The researchers want to know whether plasmoids can change the rate at which reconnection occurs. They also want to gauge how much energy reconnection imparts to the plasma particles. “But to clarify the relationship between plasmoids and reconnection, we have to know where the plasmoids are,” Bergstedt said. “That’s what machine learning could help us do.”

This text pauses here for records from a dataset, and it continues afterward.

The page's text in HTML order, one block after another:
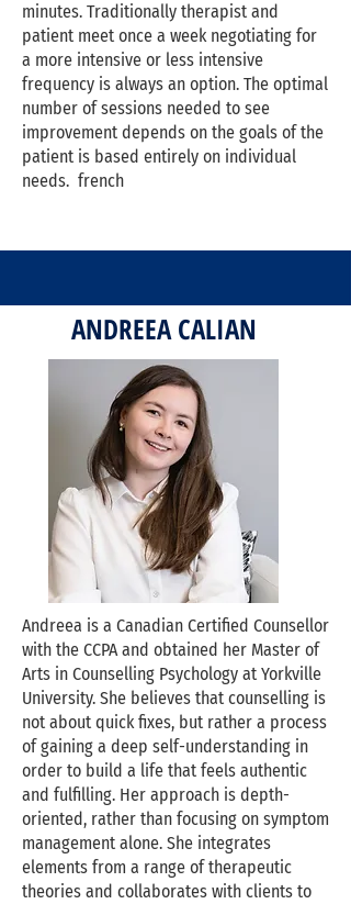
minutes. Traditionally therapist and
patient meet once a week negotiating for
a more intensive or less intensive
frequency is always an option. The optimal
number of sessions needed to see
improvement depends on the goals of the
patient is based entirely on individual
needs. french
ANDREEA CALIAN
Andreea is a Canadian Certified Counsellor
with the CCPA and obtained her Master of
Arts in Counselling Psychology at Yorkville
University. She believes that counselling is
not about quick fixes, but rather a process
of gaining a deep self-understanding in
order to build a life that feels authentic
and fulfilling. Her approach is depth-
oriented, rather than focusing on symptom
management alone. She integrates
elements from a range of therapeutic
theories and collaborates with clients to
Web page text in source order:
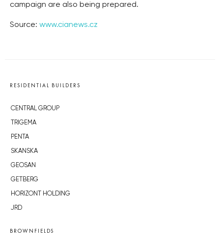
campaign are also being prepared.
Source: www.cianews.cz
RESIDENTIAL BUILDERS
CENTRAL GROUP
TRIGEMA
PENTA
SKANSKA
GEOSAN
GETBERG
HORIZONT HOLDING
JRD
BROWNFIELDS
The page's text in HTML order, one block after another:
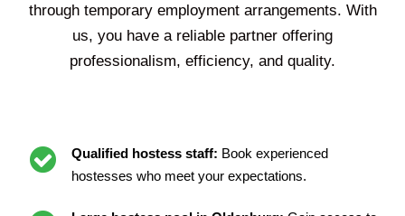
through temporary employment arrangements. With
us, you have a reliable partner offering
professionalism, efficiency, and quality.
Qualified hostess staff: Book experienced
hostesses who meet your expectations.
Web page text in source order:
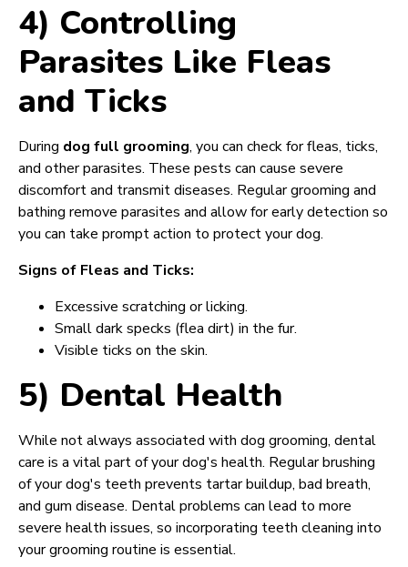
4) Controlling
Parasites Like Fleas
and Ticks
During dog full grooming, you can check for fleas, ticks,
and other parasites. These pests can cause severe
discomfort and transmit diseases. Regular grooming and
bathing remove parasites and allow for early detection so
you can take prompt action to protect your dog.
Signs of Fleas and Ticks:
Excessive scratching or licking.
Small dark specks (flea dirt) in the fur.
Visible ticks on the skin.
5) Dental Health
While not always associated with dog grooming, dental
care is a vital part of your dog's health. Regular brushing
of your dog's teeth prevents tartar buildup, bad breath,
and gum disease. Dental problems can lead to more
severe health issues, so incorporating teeth cleaning into
your grooming routine is essential.
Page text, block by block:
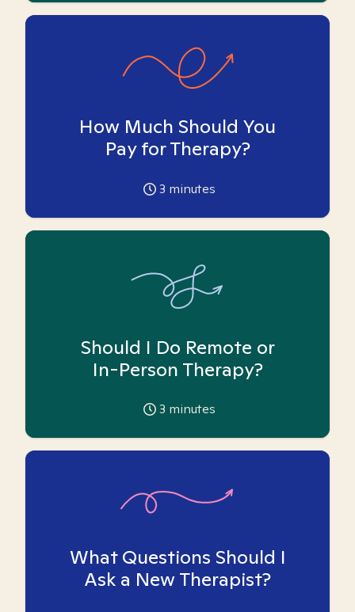
How Much Should You
Pay for Therapy?
3 minutes
Should I Do Remote or
In-Person Therapy?
3 minutes
What Questions Should I
Ask a New Therapist?
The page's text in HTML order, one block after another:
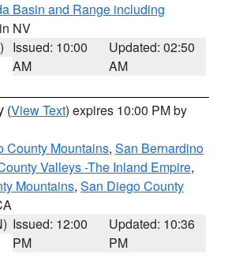
Basin and Range including
NV
Issued: 10:00
AM
Updated: 02:50
AM
(View Text) expires 10:00 PM by
County Mountains, San Bernardino
Valleys -The Inland Empire,
Mountains, San Diego County
Issued: 12:00
PM
Updated: 10:36
PM
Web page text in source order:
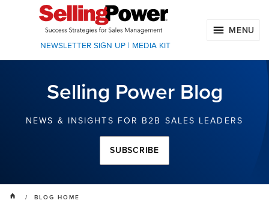
NEWSLETTER SIGN UP| MEDIA KIT
MENU
Selling Power Blog
NEWS & INSIGHTS FOR B2B SALES LEADERS
SUBSCRIBE
/ BLOG HOME
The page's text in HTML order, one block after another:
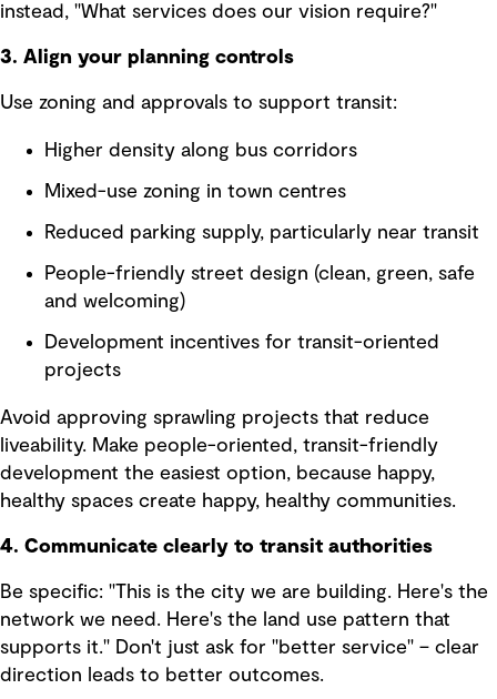
instead, "What services does our vision require?"
3. Align your planning controls
Use zoning and approvals to support transit:
Higher density along bus corridors
Mixed-use zoning in town centres
Reduced parking supply, particularly near transit
People-friendly street design (clean, green, safe
and welcoming)
Development incentives for transit-oriented
projects
Avoid approving sprawling projects that reduce
liveability. Make people-oriented, transit-friendly
development the easiest option, because happy,
healthy spaces create happy, healthy communities.
4. Communicate clearly to transit authorities
Be specific: "This is the city we are building. Here's the
network we need. Here's the land use pattern that
supports it." Don't just ask for "better service" – clear
direction leads to better outcomes.
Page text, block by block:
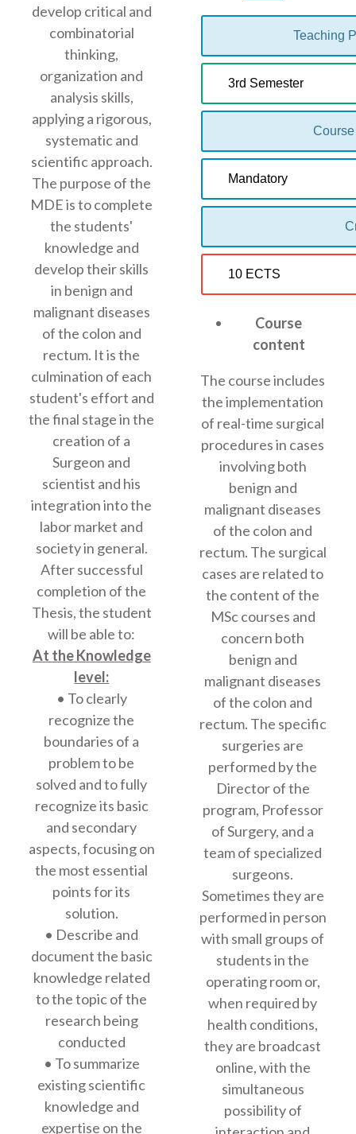
develop critical and
combinatorial
thinking,
organization and
analysis skills,
applying a rigorous,
systematic and
scientific approach.
The purpose of the
MDE is to complete
the students'
knowledge and
develop their skills
in benign and
malignant diseases
of the colon and
rectum. It is the
culmination of each
student's effort and
the final stage in the
creation of a
Surgeon and
scientist and his
integration into the
labor market and
society in general.
After successful
completion of the
Thesis, the student
will be able to:
At the Knowledge
level:
• To clearly
recognize the
boundaries of a
problem to be
solved and to fully
recognize its basic
and secondary
aspects, focusing on
the most essential
points for its
solution.
• Describe and
document the basic
knowledge related
to the topic of the
research being
conducted
• To summarize
existing scientific
knowledge and
expertise on the
Teaching
3rd Semester
Mandatory
10 ECTS
Course
content
The course includes
the implementation
of real-time surgical
procedures in cases
involving both
benign and
malignant diseases
of the colon and
rectum. The surgical
cases are related to
the content of the
MSc courses and
concern both
benign and
malignant diseases
of the colon and
rectum. The specific
surgeries are
performed by the
Director of the
program, Professor
of Surgery, and a
team of specialized
surgeons.
Sometimes they are
performed in person
with small groups of
students in the
operating room or,
when required by
health conditions,
they are broadcast
online, with the
simultaneous
possibility of
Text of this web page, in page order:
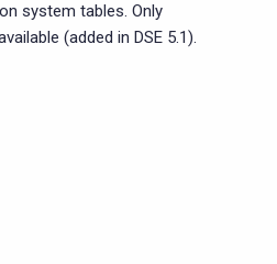
system tables. Only
(added in DSE 5.1).
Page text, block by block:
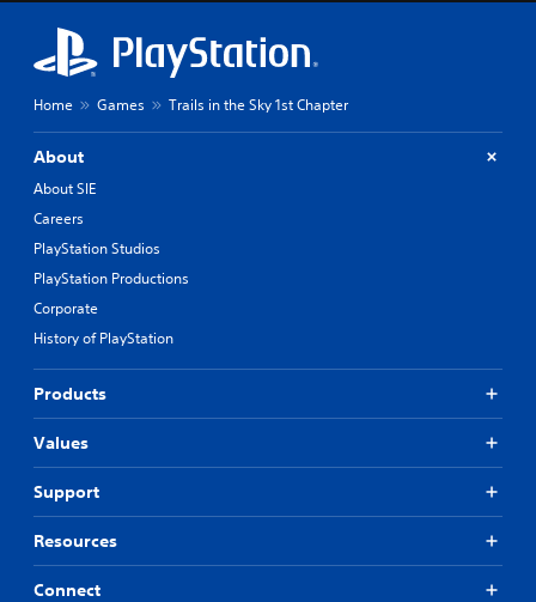
Home Games Trails in the Sky 1st Chapter
About
About SIE
Careers
PlayStation Studios
PlayStation Productions
Corporate
History of PlayStation
Products
Values
Support
Resources
Connect
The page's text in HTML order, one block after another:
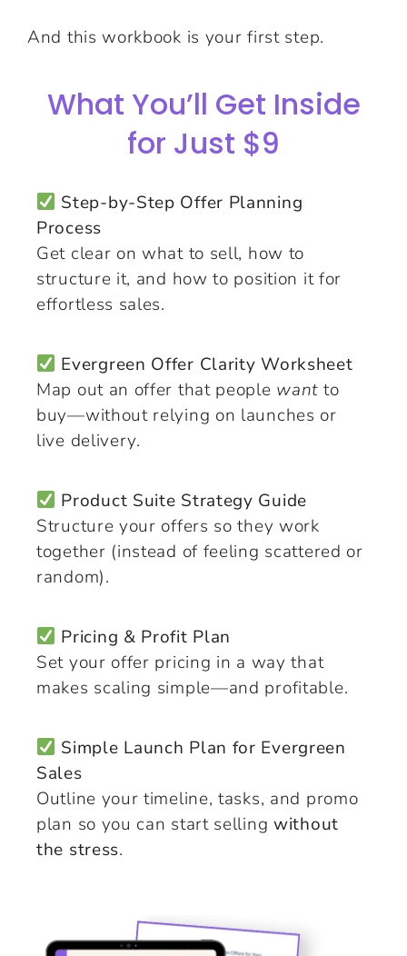
And this workbook is your first step.
What You’ll Get Inside
for Just $9
Step-by-Step Offer Planning
Process
Get clear on what to sell, how to
structure it, and how to position it for
effortless sales.
Evergreen Offer Clarity Worksheet
Map out an offer that people want to
buy—without relying on launches or
live delivery.
Product Suite Strategy Guide
Structure your offers so they work
together (instead of feeling scattered or
random).
Pricing & Profit Plan
Set your offer pricing in a way that
makes scaling simple—and profitable.
Simple Launch Plan for Evergreen
Sales
Outline your timeline, tasks, and promo
plan so you can start selling without
the stress.

The scientists used computer-generated training data to ensure the program could recognize a range of plasma signatures. Typically, plasmoids created by computer models are idealized versions based on mathematical formulas with shapes — like perfect circles — that do not often occur in nature. If the program were trained only to recognize these perfect versions, it might miss those with other shapes. To prevent those misses, Bergstedt and Ji decided to use artificial, deliberately imperfect data so the program would have an accurate baseline for future studies. “Compared to mathematical models, the real world is messy,” Bergstedt said. “So we decided to let our program learn using data with fluctuations that you would get in actual observations. For instance, rather than beginning our simulations with a perfectly flat electrical current sheet, we give our sheet some wobbles. We’re hoping that the machine learning approach can allow for more nuance than a strict mathematical model can.” This research builds on past attempts in which Bergstedt and Ji wrote computer programs that incorporated more idealized models of plasmoids.

The use of machine learning will only become more common in astrophysics research, according to the scientists. “It could particularly be helpful when making extrapolations from small numbers of measurements, as we sometimes do when studying reconnection,” said Ji. “And the best way to learn how to use a new tool is to actually use it. We don’t want to stand on the sidelines and miss an opportunity.”

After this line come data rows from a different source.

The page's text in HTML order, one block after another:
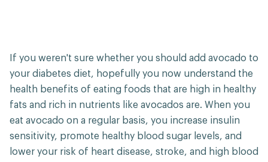
If you weren't sure whether you should add avocado to
your diabetes diet, hopefully you now understand the
health benefits of eating foods that are high in healthy
fats and rich in nutrients like avocados are. When you
eat avocado on a regular basis, you increase insulin
sensitivity, promote healthy blood sugar levels, and
lower your risk of heart disease, stroke, and high blood
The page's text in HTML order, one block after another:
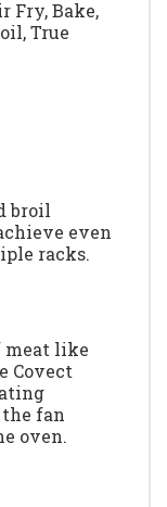
Fry, Bake,
True
broil
even
racks.
meat like
Covect
fan
oven.
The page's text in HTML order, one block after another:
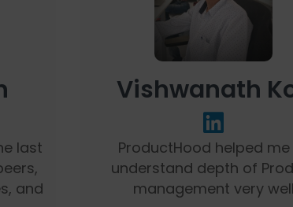
last
and
Vishwanath
ProductHood helped
understand depth of
management very well
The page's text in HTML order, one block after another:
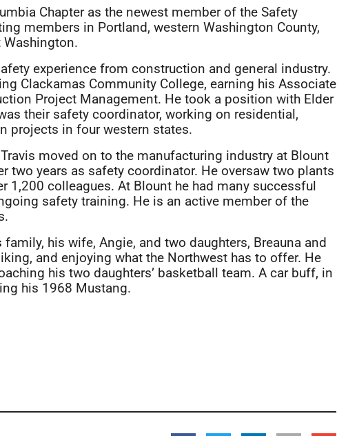
Chapter as the newest member of the Safety
members in Portland, western Washington County,
Washington.
experience from construction and general industry.
Clackamas Community College, earning his Associate
Project Management. He took a position with Elder
their safety coordinator, working on residential,
projects in four western states.
moved on to the manufacturing industry at Blount
two years as safety coordinator. He oversaw two plants
1,200 colleagues. At Blount he had many successful
safety training. He is an active member of the
his wife, Angie, and two daughters, Breauna and
and enjoying what the Northwest has to offer. He
his two daughters’ basketball team. A car buff, in
his 1968 Mustang.
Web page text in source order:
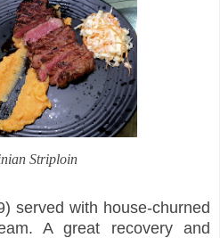
Striploin
served with house-churned
A great recovery and
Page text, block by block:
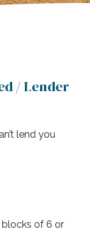
/ Lender
lend you
blocks of 6 or
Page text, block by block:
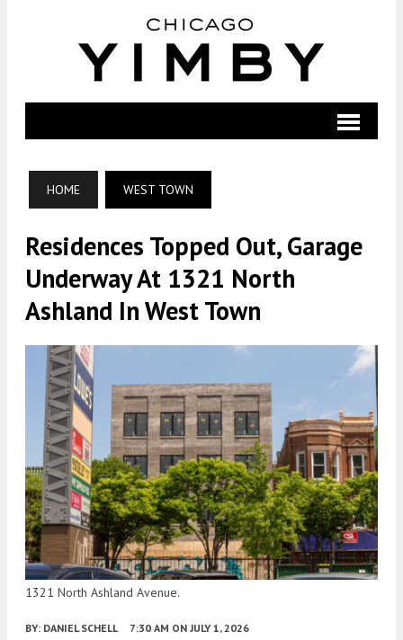
HOME WEST TOWN
Residences Topped Out, Garage
Underway At 1321 North
Ashland In West Town
1321 North Ashland Avenue.
BY: DANIEL SCHELL 7:30 AM ON JULY 1, 2026
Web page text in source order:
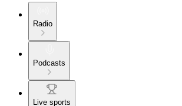
Radio
Podcasts
Live sports
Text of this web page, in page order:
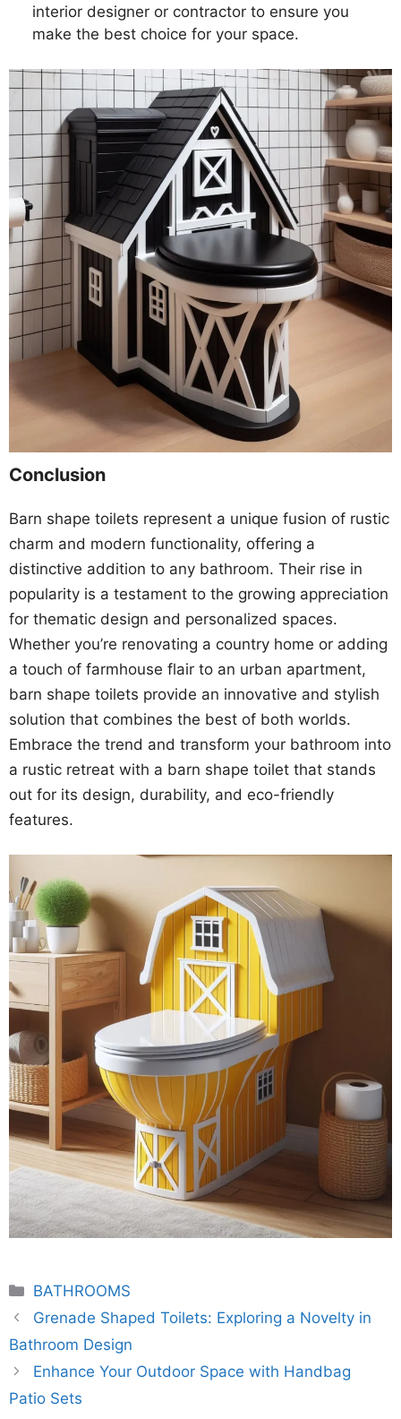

Bergstedt and Ji plan to use the plasmoid-detecting program to examine data being gathered by NASA’s Magnetospheric Multiscale (MMS) mission. Launched in 2015 to study reconnection, MMS consists of four spacecraft flying in formation through plasma in the magnetotail, the area in space pointing away from the sun that is controlled by Earth’s magnetic field.

The magnetotail is an ideal place to study reconnection because it combines accessibility with scale. “If we study reconnection by observing the sun, we can only take measurements from afar,” Bergstedt said. “If we observe reconnection in a laboratory, we can put our instruments directly into the plasma, but the sizes of the plasmas would be smaller than those typically found in space.” Studying reconnection in the magnetotail is an ideal middle option. “It’s a large and naturally occurring plasma that we can measure directly using spacecraft that fly through it,” Bergstedt said.

As Bergstedt and Ji improve the plasmoid-detecting program, they hope to take two significant steps. The first is performing a procedure known as domain adaptation, which will help the program analyze datasets that it has never encountered before. The second step involves using the program to analyze data from the MMS spacecraft. “The methodology we demonstrated is mostly a proof of concept since we haven’t aggressively optimized it,” Bergstedt said. “We want to get the model working even better than it is now, start applying it to real data and then we’ll just go from there!”

This research was supported by the DOE’s Fusion Energy Sciences program under contract DE-AC0209CH11466, by NASA under grants NNH15AB29I and 80HQTR21T0105, and by the National Science Foundation Graduate Research Fellowship under grant DGE-2039656.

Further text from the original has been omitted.